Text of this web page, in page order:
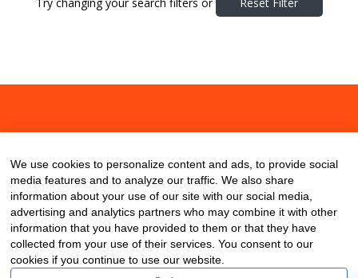
We use cookies to personalize content and ads, to provide social
media features and to analyze our traffic. We also share
information about your use of our site with our social media,
advertising and analytics partners who may combine it with other
information that you have provided to them or that they have
collected from your use of their services. You consent to our
cookies if you continue to use our website.
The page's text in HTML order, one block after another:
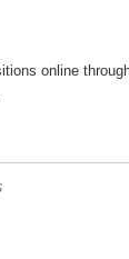
online
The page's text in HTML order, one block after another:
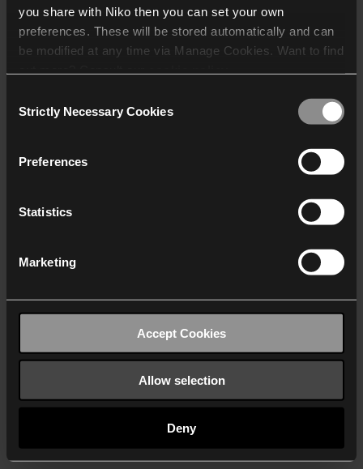
you share with Niko then you can set your own
preferences. These will be stored automatically and can
be modified at any time via Manage Cookies. Want to find
who may receive and
Selection
Strictly Necessary Cookies
Preferences
Statistics
Marketing
Accept Cookies
Allow selection
Deny
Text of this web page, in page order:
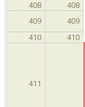
408
408
409
409
410 410
411
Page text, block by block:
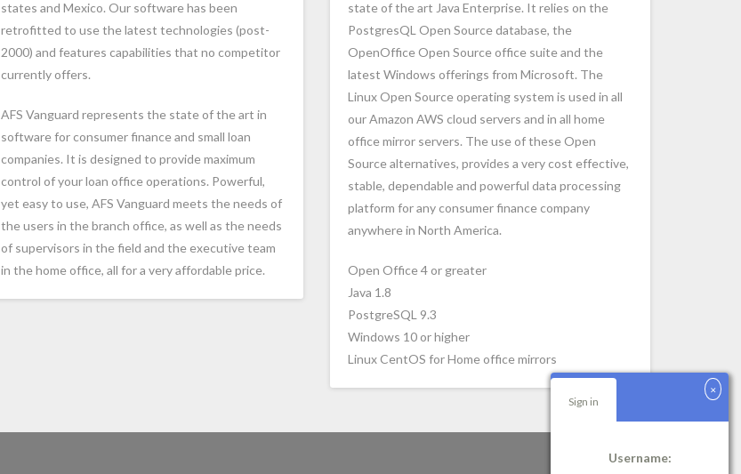
states and Mexico. Our software has been
retrofitted to use the latest technologies (post-
2000) and features capabilities that no competitor
currently offers.
AFS Vanguard represents the state of the art in
software for consumer finance and small loan
companies. It is designed to provide maximum
control of your loan office operations. Powerful,
yet easy to use, AFS Vanguard meets the needs of
the users in the branch office, as well as the needs
of supervisors in the field and the executive team
in the home office, all for a very affordable price.
state of the art Java Enterprise. It relies on the
PostgresQL Open Source database, the
OpenOffice Open Source office suite and the
latest Windows offerings from Microsoft. The
Linux Open Source operating system is used in all
our Amazon AWS cloud servers and in all home
office mirror servers. The use of these Open
Source alternatives, provides a very cost effective,
stable, dependable and powerful data processing
platform for any consumer finance company
anywhere in North America.
Open Office 4 or greater
Java 1.8
PostgreSQL 9.3
Windows 10 or higher
Linux CentOS for Home office mirrors
Sign in
Username:

* YOUR ASSIGNMENT *
From the material above, copy each line that includes the word "needs".

* RESULT *
yet easy to use, AFS Vanguard meets the needs of
the users in the branch office, as well as the needs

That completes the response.